Shortest Way Home

(2023) cello solo | 6 min

“Think you're escaping and run into yourself. Longest way round is the shortest way home.” -James Joyce

While I did not intend in writing Shortest Way Home to allude to any particular spiritual tradition, nor to push back against one, as Joyce did toward his own Catholic upbringing, I was particularly inspired by cantorial prayer response from cantors such as Moshe Koussevitzky or Yossele Rosenblatt. I attempted to recreate a quality of full-voiced passionate melismatic singing and heartfelt declamation for the cello, also taking inspiration from the sounds of bells from churches in the French countryside.

I recall many moments when, as a violinist performing on-stage with Matt Haimovitz, I have been struck by his ability to bring an effortless lyricism to even the most challenging phrases. When Matt asked me to write a solo cello work for him, I knew that I would explore this quality of unabashed lyricism. I was also excited to push the instrument (and player!) to extreme limits of expression and pitch. With the broadest playable range of any of the string family, the cello is capable of pitches far up into the stratosphere which, proportionally on the violin, are borderline unlistenable even in the hands of the most skilled player. On the cello, they have a fragile expressive lyricism and other-worldly quality.
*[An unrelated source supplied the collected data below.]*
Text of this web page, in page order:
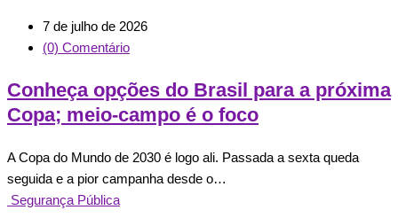
7 de julho de 2026
(0) Comentário
Conheça opções do Brasil para a próxima
Copa; meio-campo é o foco
A Copa do Mundo de 2030 é logo ali. Passada a sexta queda
seguida e a pior campanha desde o…
Segurança Pública
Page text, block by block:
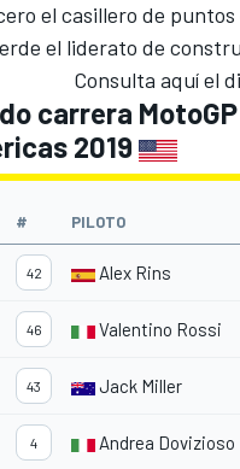
el casillero de
el liderato de
Consulta aquí el
carrera MotoGP
2019
# PILOTO
42 Alex Rins
46 Valentino Rossi
43 Jack Miller
4 Andrea Dovizioso
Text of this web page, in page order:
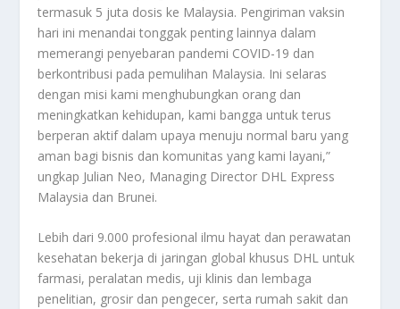
termasuk 5 juta dosis ke Malaysia. Pengiriman vaksin
hari ini menandai tonggak penting lainnya dalam
memerangi penyebaran pandemi COVID-19 dan
berkontribusi pada pemulihan Malaysia. Ini selaras
dengan misi kami menghubungkan orang dan
meningkatkan kehidupan, kami bangga untuk terus
berperan aktif dalam upaya menuju normal baru yang
aman bagi bisnis dan komunitas yang kami layani,”
ungkap Julian Neo, Managing Director DHL Express
Malaysia dan Brunei.
Lebih dari 9.000 profesional ilmu hayat dan perawatan
kesehatan bekerja di jaringan global khusus DHL untuk
farmasi, peralatan medis, uji klinis dan lembaga
penelitian, grosir dan pengecer, serta rumah sakit dan
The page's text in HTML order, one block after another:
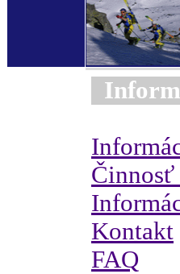
Činnosť
Kontakt
FAQ
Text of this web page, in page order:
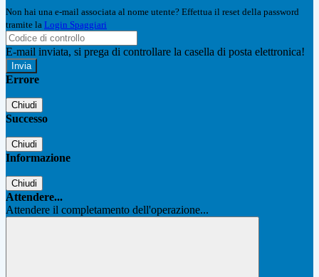
Non hai una e-mail associata al nome utente? Effettua il reset della password
tramite la Login Spaggiari
E-mail inviata, si prega di controllare la casella di posta elettronica!
Errore
Chiudi
Successo
Chiudi
Informazione
Chiudi
Attendere...
Attendere il completamento dell'operazione...
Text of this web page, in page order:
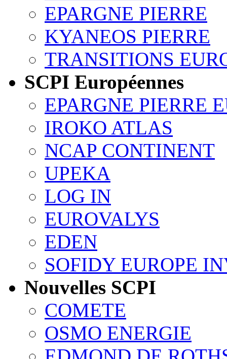
EPARGNE PIERRE
KYANEOS PIERRE
TRANSITIONS
SCPI Européennes
EPARGNE PIERRE
IROKO ATLAS
NCAP CONTINENT
UPEKA
LOG IN
EUROVALYS
EDEN
SOFIDY EUROPE
Nouvelles SCPI
COMETE
OSMO ENERGIE
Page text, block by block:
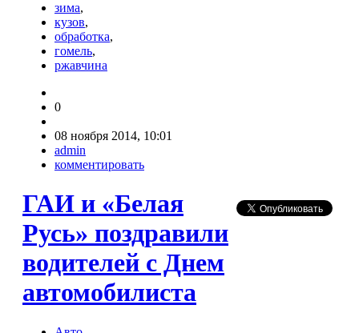
зима,
кузов,
обработка,
гомель,
ржавчина
0
08 ноября 2014, 10:01
admin
комментировать
ГАИ и «Белая
Русь» поздравили
водителей с Днем
автомобилиста
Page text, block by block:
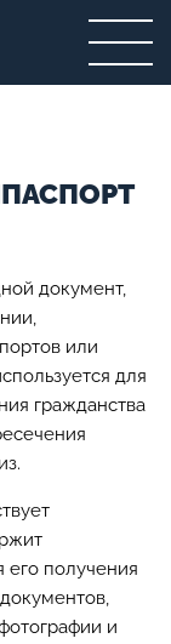
документ,
или
для
гражданства
получения
и
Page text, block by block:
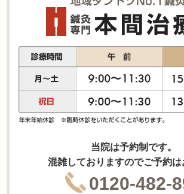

The juxtaposition of Botticelli’s and Charline von Heyl’s work, which is the central idea behind Matt’s Primavera Project, has also been of great interest to me. While these two paintings could not be more different stylistically, there is a feeling of returning “home” in the conceptual journey from Botticelli’s masterpiece to von Heyl’s painting, even if only in the shared title of their respective works. I am particularly interested in what “Spring”, or the seasons more broadly, mean in an era of global warming with growing concerns over unpredictable weather and global climate instability. If Botticelli’s work is about the transformation (through Chloris and Flora) from Winter into Spring, then von Heyl’s work speaks to a transformation from stability and safety, into instability and uncertainty. In my music, I’ve attempted to capture these opposing extremes of shape and color and also the deep lyricism in Charline von Heyl’s painting, whose sudden shifts in character and dynamic elicit a feeling of turmoil but with an underlying sense of hope. 

Shortest Way Home is about being pulled back toward hope amid great sadness and uncertainty. The work combines lyricism and rhapsodic passion, beginning in the highest registers of the cello with a melody both melancholy and hopeful, lyrical yet frenetic and evocative of cantorial singing. As the mood begins to grow more optimistic, “bell peals” of broken chords and natural harmonics propel the music upward to a ringing and almost forceful exhilaration. It then returns “home” to the original inward mood of the opening theme, now transformed in a way that brings a moment of quiet peace as the work concludes.